Provided information
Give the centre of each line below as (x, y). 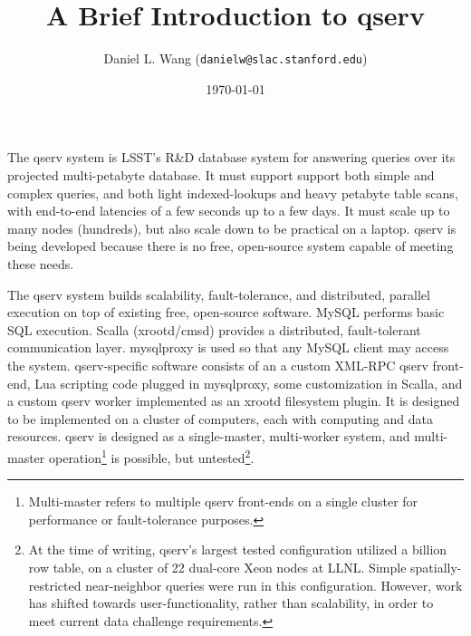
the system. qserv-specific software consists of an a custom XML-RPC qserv (218, 365)
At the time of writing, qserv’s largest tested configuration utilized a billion (238, 549)
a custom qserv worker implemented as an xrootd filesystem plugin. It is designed (234, 401)
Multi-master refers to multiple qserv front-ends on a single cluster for (223, 501)
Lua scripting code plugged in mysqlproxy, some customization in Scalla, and (249, 383)
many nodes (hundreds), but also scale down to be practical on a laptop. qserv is (232, 228)
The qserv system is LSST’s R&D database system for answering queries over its (231, 157)
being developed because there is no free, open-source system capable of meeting (231, 246)
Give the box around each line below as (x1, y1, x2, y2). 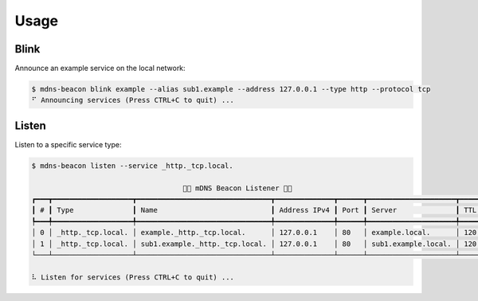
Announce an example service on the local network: (14, 64, 186, 73)
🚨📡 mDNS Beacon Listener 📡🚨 (182, 183, 292, 193)
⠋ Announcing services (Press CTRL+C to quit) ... (31, 96, 234, 105)
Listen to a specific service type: (14, 139, 122, 149)
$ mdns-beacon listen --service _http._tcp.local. (31, 161, 234, 170)
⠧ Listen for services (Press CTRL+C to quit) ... (31, 272, 234, 282)
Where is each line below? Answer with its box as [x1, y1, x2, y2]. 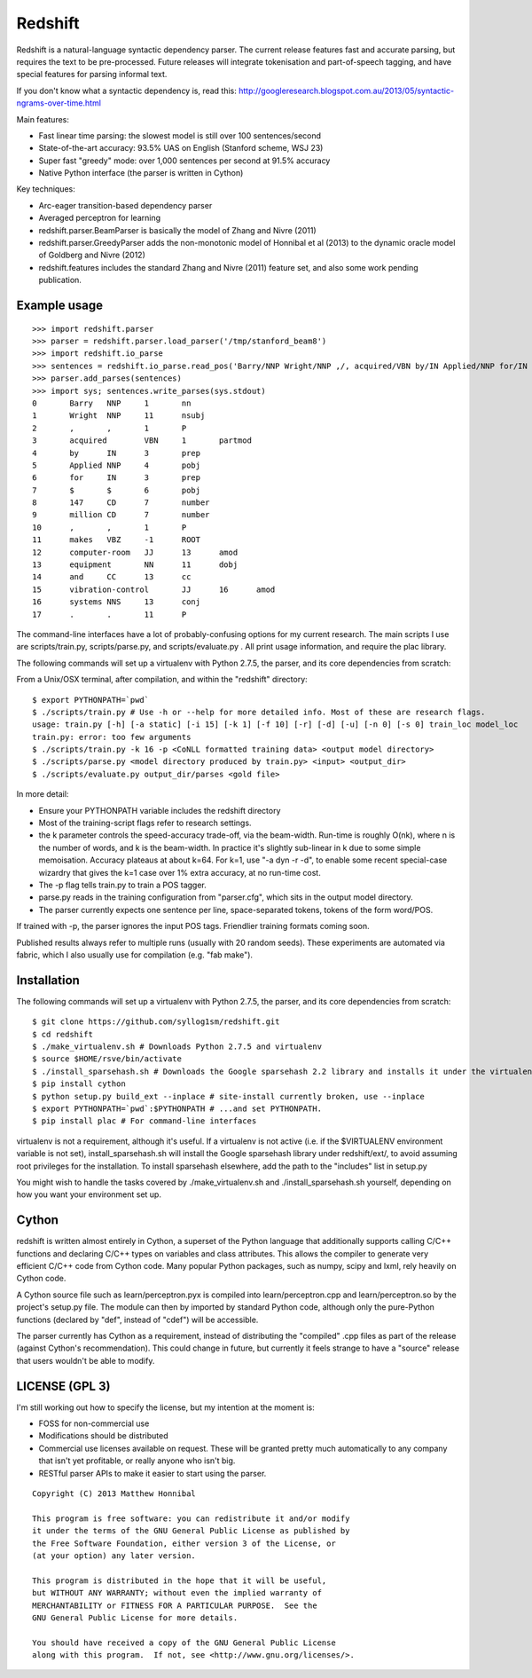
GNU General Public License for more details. [32, 1612, 239, 1623]
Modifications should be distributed [38, 1430, 168, 1441]
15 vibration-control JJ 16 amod [32, 584, 276, 595]
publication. [38, 275, 82, 286]
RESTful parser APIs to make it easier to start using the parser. [38, 1468, 267, 1478]
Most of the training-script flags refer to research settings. [38, 817, 252, 829]
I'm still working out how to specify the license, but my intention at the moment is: [16, 1402, 315, 1413]
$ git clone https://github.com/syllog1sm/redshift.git [32, 1017, 280, 1027]
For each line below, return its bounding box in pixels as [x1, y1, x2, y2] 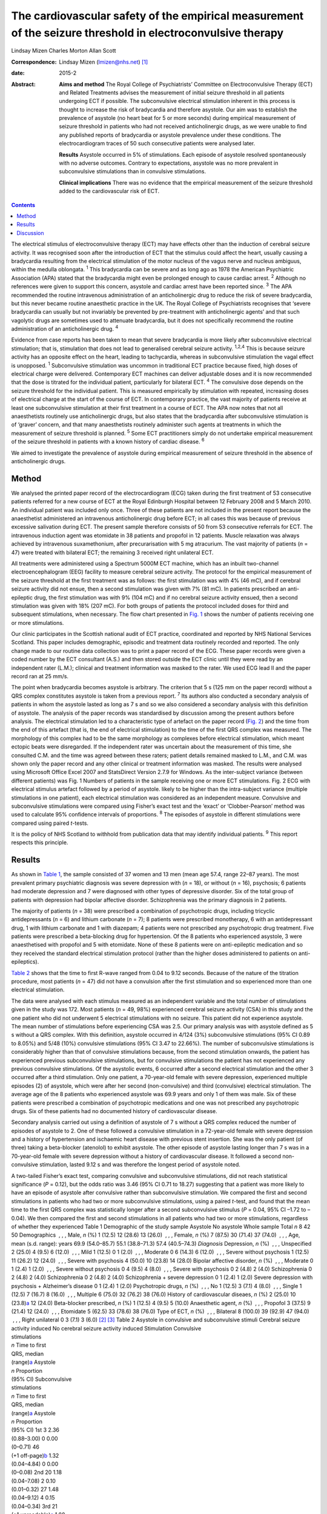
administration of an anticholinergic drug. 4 [11, 324, 119, 332]
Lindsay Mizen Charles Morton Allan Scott [11, 47, 116, 55]
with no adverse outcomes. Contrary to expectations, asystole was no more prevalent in [59, 159, 279, 167]
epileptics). [11, 958, 39, 965]
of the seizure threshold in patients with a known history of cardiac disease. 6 [11, 437, 205, 445]
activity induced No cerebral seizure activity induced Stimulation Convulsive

Description of the task
Of all the lines in the data above, show only those that hold the word "specific".

Task response
the system. qserv-specific software consists of an a custom XML-RPC qserv (218, 365)
Listen to a specific service type: (14, 139, 122, 149)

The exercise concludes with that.